Hi im new to the forum and new to sub ohming i recently bought a kangertech subox mini kit wich i love works like a bomb, however i just noticed a buzzing noise that comes from the mod when i fire it from 25w and below it starts going away as i increase the wattage and is completely gone at 30w or higher 

Is this normal or do i have a problem? Is it safe to vape? 
Some advice will be greatly appreciated


----------



## kimbo (9/8/15)

Hi @Nikolai and welkom to the forum. I am talking under correction, but that can be the way the sub box regulates the power at lower wattage. It is called pulse width modulation you will hear in some reviews they talk about the rattle snake sound

Reactions: Like 1 | Agree 2


----------



## Marzuq (9/8/15)

kimbo said:


> Hi @Nikolai and welkom to the forum. I am talking under correction, but that can be the way the sub box regulates the power at lower wattage. It is called pulse width modulation you will hear in some reviews they talk about the rattle snake sound



I think you are right on this one. I get a similar effect when using temp control on my ipv4. When i use in normal power mode I don't get the noise.

Reactions: Agree 1


----------



## SAVapeGear (9/8/15)

This is normal.No need to worry.All of them are doing it.

Reactions: Like 1


----------



## Eequinox (13/8/15)

guys i have a noobie question i know the Subox Mini is quite new but i think the occ coils have been around a while 
1)how long do these coils last the 1.5 and .05 ohm
2)this is the noobiest question i know but do they require re wicking if that makes sense 
3)How long would the rebuild coil last more or less 

i only want to know so i can sort of work out how i wanna go with the coils and what to budget 

thanks in advance


----------



## Yiannaki (13/8/15)

Eequinox said:


> guys i have a noobie question i know the Subox Mini is quite new but i think the occ coils have been around a while
> 1)how long do these coils last the 1.5 and .05 ohm
> 2)this is the noobiest question i know but do they require re wicking if that makes sense
> 3)How long would the rebuild coil last more or less
> ...



Hey man. No problem with nooby questions. We all had to start somewhere. 

1.) This is dependant on a number of factors.

A. Your liquid you use. Some juices contain ingredients which are notorious for wearing our coils faster as they gunk them up. 

I've also found that darker liquids also tend to wear out coils faster.

B. The amount of liquid you vape in a day. I've noticed many people give a time frame on how long coils last them but I prefer to use ML as a benchmark to explain how long a coil lasted me.

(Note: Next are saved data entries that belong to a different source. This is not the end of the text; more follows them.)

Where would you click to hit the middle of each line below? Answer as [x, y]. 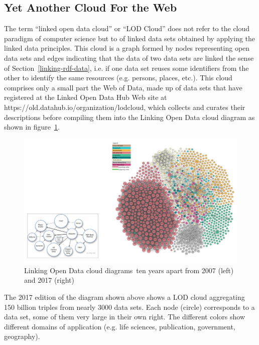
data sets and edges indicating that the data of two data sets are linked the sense [129, 57]
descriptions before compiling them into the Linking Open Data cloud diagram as [129, 117]
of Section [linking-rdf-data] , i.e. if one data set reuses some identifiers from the [126, 68]
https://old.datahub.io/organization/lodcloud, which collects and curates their [125, 107]
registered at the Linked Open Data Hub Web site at [86, 97]
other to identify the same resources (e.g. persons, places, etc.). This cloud [118, 78]
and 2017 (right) [49, 280]
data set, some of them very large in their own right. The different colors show [124, 317]

I would say on average, you could probably get about 50 - 60ml per coil.


C - You do get the odd dud coil here and there. My colleagues 1.5ohm coil lasted about 10ml and it was a gonner. So they do sometimes not perform as expected. 


2. I'm assuming you're referring to the re wicking of the RBA base as the new vertical coils can't be re wicked as far as I know.

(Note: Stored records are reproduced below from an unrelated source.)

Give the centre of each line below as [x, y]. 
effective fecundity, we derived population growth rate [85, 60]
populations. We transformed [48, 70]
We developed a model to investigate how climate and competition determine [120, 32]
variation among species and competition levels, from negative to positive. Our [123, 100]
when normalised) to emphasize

Over time, as liquid passes through your wick, which gets heated by your coil, the cotton in the wick starts to under perform in comparison to how it would when you first wicked. 

Signs your wick needs replacement:

- Flavour becomes muted 
- Burnt Taste that doesn't go away even when doing primer puffs to saturate your wick.

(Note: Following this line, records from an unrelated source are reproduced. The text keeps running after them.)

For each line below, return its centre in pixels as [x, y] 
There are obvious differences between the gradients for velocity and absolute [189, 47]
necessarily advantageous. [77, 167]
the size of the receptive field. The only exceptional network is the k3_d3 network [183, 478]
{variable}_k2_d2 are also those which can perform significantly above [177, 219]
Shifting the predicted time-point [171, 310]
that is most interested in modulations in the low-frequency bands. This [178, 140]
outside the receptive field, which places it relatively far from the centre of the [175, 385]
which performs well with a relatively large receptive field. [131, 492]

3. Rebuilt coils in the RBA base can last weeks if not months.

All thay you'll need to do is rewick the coil after every 20ml or so which is a breeze.

Before installing the new wick: remove the old wick and pulse fire the coil to make it glow which will clean off any gunk on it. Once It's Cooled. Install your new wick 


Hope this helps man. 


Shout if you have any further questions

Reactions: Like 3 | Winner 2


----------



## Eequinox (13/8/15)

Yiannaki said:


> Hey man. No problem with nooby questions. We all had to start somewhere.
> 
> 1.) This is dependant on a number of factors.
> 
> ...


that's perfect thank you more than happy with the answer you are a star

Reactions: Like 1


----------